**REQUIRED WORK**
A word-for-word copy of the data is what's wanted, with no pictures.

**DATA**
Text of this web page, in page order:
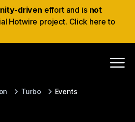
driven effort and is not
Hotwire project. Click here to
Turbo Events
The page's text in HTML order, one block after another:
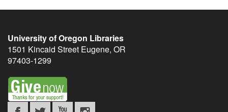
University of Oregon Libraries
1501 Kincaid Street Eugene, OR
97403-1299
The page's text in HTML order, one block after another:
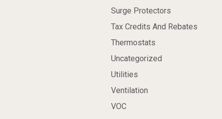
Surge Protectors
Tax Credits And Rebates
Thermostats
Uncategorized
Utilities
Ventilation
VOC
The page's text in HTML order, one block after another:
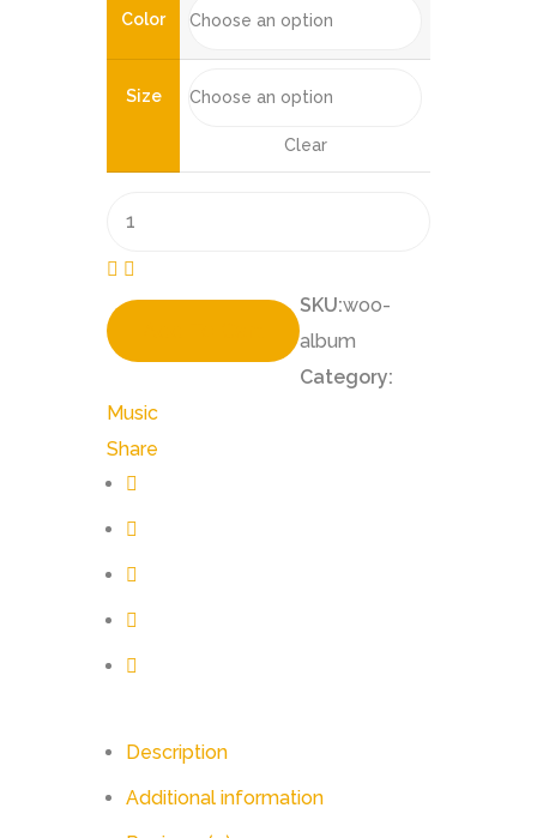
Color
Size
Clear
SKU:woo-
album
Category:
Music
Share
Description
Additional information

**WORKED SOLUTION**
Text of this web page, in page order:
driven effort and is not
Hotwire project. Click here to
Turbo Events
The page's text in HTML order, one block after another:
University of Oregon Libraries
1501 Kincaid Street Eugene, OR
97403-1299
The page's text in HTML order, one block after another:
Surge Protectors
Tax Credits And Rebates
Thermostats
Uncategorized
Utilities
Ventilation
VOC
The page's text in HTML order, one block after another:
Color
Size
Clear
SKU:woo-
album
Category:
Music
Share
Description
Additional information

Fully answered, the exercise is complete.